§ **What you need to do**
Please keep to the lines below from the one with "founders to get" through the one with "products and real", and restate them word for word, ends included.

§ **Data in this exercise**
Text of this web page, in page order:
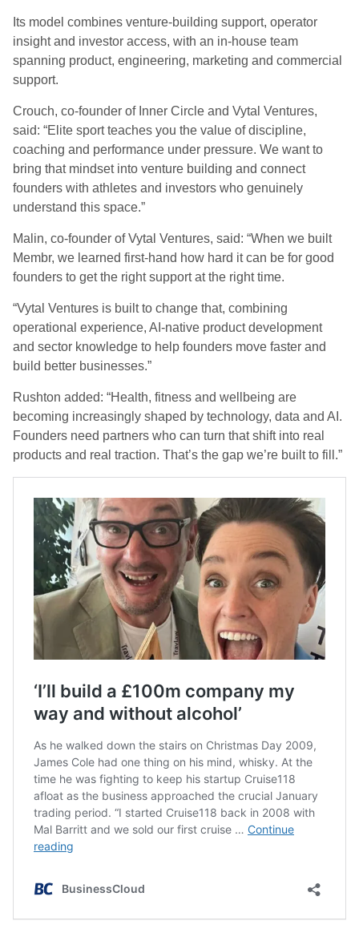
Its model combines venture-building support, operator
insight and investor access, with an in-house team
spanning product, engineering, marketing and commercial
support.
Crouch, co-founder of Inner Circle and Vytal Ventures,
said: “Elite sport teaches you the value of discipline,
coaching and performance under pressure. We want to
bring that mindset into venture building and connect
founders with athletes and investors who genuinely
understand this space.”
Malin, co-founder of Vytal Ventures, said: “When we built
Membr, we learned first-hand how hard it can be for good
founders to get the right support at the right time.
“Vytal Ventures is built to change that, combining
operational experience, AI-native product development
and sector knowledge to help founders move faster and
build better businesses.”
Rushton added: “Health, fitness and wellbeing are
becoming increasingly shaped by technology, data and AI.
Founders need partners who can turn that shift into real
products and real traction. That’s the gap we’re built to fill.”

---

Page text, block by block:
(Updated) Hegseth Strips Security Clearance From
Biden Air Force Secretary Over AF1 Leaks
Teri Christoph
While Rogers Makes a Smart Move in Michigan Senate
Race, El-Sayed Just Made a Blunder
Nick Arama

§ **Your solution**
founders to get the right support at the right time.
“Vytal Ventures is built to change that, combining
operational experience, AI-native product development
and sector knowledge to help founders move faster and
build better businesses.”
Rushton added: “Health, fitness and wellbeing are
becoming increasingly shaped by technology, data and AI.
Founders need partners who can turn that shift into real
products and real traction. That’s the gap we’re built to fill.”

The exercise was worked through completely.